Aw, jeez. These idiots again? Check it out. The NYT:
Across the country, activists with ties to the Tea Party are railing against all sorts of local and state efforts to control sprawl and conserve energy. They brand government action for things like expanding public transportation routes and preserving open space as part of a United Nations-led conspiracy to deny property rights and herd citizens toward cities.
They are showing up at planning meetings to denounce bike lanes on public streets and smart meters on home appliances — efforts they equate to a big-government blueprint against individual rights.
“Down the road, this data will be used against you,” warned one speaker at a recent Roanoke County, Va., Board of Supervisors meeting who turned out with dozens of people opposed to the county’s paying $1,200 in dues to a nonprofit that consults on sustainability issues.

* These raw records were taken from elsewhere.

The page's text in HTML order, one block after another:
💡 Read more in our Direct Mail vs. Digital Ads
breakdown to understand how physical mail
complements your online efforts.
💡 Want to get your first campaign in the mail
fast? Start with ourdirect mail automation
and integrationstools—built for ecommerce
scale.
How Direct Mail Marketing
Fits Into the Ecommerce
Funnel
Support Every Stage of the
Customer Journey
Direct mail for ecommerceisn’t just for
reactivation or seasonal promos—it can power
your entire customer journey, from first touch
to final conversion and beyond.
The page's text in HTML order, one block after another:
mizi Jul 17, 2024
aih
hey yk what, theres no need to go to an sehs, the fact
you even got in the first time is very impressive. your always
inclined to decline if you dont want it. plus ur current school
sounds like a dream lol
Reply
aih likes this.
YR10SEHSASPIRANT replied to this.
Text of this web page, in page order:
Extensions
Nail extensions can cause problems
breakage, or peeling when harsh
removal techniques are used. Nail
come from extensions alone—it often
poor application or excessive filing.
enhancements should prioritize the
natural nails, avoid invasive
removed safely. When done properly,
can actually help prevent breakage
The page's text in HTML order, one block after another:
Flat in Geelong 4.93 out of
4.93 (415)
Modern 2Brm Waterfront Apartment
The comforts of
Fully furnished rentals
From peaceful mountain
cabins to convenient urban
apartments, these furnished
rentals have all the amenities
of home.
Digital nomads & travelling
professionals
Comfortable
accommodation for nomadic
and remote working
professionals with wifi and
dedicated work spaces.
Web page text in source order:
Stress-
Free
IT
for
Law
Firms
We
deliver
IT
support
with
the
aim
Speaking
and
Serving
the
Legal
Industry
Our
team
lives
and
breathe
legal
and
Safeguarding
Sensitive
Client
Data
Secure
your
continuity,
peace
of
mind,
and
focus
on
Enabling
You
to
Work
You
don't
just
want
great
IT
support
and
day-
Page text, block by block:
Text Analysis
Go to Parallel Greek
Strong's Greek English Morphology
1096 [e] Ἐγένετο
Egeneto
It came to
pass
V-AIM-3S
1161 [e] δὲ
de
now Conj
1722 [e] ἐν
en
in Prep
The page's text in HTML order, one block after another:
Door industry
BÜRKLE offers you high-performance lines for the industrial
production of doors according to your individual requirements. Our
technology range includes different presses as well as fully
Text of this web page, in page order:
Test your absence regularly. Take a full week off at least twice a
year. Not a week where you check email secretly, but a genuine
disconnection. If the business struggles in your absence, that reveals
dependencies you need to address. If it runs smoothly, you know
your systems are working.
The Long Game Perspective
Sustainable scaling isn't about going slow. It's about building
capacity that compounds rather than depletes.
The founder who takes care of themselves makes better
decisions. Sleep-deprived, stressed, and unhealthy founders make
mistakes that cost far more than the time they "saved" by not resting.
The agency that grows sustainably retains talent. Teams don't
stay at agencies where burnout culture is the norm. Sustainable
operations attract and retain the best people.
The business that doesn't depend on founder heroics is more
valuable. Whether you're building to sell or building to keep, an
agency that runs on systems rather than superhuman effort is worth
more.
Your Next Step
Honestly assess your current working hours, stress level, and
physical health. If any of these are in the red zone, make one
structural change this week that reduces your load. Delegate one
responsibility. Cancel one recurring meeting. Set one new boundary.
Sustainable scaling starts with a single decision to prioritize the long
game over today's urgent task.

Oy. What can you do with this kind of dreck? Sent February 7:
In the minds of Tea-Partiers, everything is evidence of a conspiracy. If enough people are riding bicycles that municipal governments incorporate bike lanes in street planning, that’s not simple good sense — it’s a conspiracy. If research suggests that informing people about their energy consumption decreases waste, that’s a conspiracy, too. If the accumulated evidence supporting the existence (and threat) of global climate change outweighs that compiled by deniers by a twenty-thousand-to-one ratio, that’s just proof that the scientists are in on it.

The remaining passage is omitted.